No one of these goals or even all of them
together, however, can entirely explain our expanding empire of
bases. There is something else at work, which I believe is the
post-Cold War discovery of our immense power, rationalized by
the self-glorifying conclusion that because we have it we deserve
to have it. The only truly common elements in the totality of
America's foreign bases are imperialism and militarism-an impulse
on the part of our elites to dominate other peoples largely because
we have the power to do so, followed by the strategic reasoning
that, in order to defend these newly acquired outposts and control
the regions they are in, we must expand the areas under our control
with still more bases. To maintain its empire, the Pentagon must
constantly invent new reasons for keeping in our hands as many
bases as possible long after the wars and crises that led to their
creation have evaporated. As the Senate Foreign Relations Committee
observed as long ago as 1970, "Once an American overseas
base is established it takes on a life of its own. Original missions
may become outdated but new missions are developed, not only with
the intention of keeping the facility going, but often to actually
enlarge it. Within the government departments most directly concerned-State
and Defense-we found little initiative to reduce or eliminate
any of these overseas facilities. The Pentagon tries to prevent
local populations from reclaiming or otherwise exerting their
rights over these long-established bases (as in the cases of the
Puerto Rican movement to get the navy off Vieques Island, which
it used largely for target practice, and of the Oldnawan movement
to get the marines and air force to go home-or at least go elsewhere).
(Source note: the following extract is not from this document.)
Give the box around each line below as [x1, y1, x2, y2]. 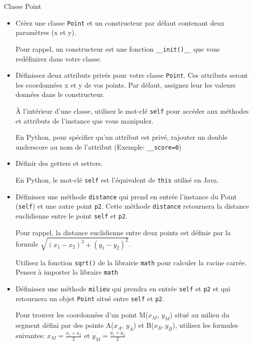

It also works hard to think of ways to reestablish the right to
bases from which the United States has withdrawn or been expelled
(in places like the Philippines, Taiwan, Greece, and Spain).
p153
... Charles Glass, the chief Middle East correspondent for ABC
News from 1983 to 1993 and an authority on the Israeli-Palestinian
conflict, writes, "Israel has provided the U.S. with sites
in the Negev [desert] for military bases, now under construction,
which will be far less vulnerable to Muslim fundamentalists than
those in Saudi Arabia. These are officially nonexistent sites.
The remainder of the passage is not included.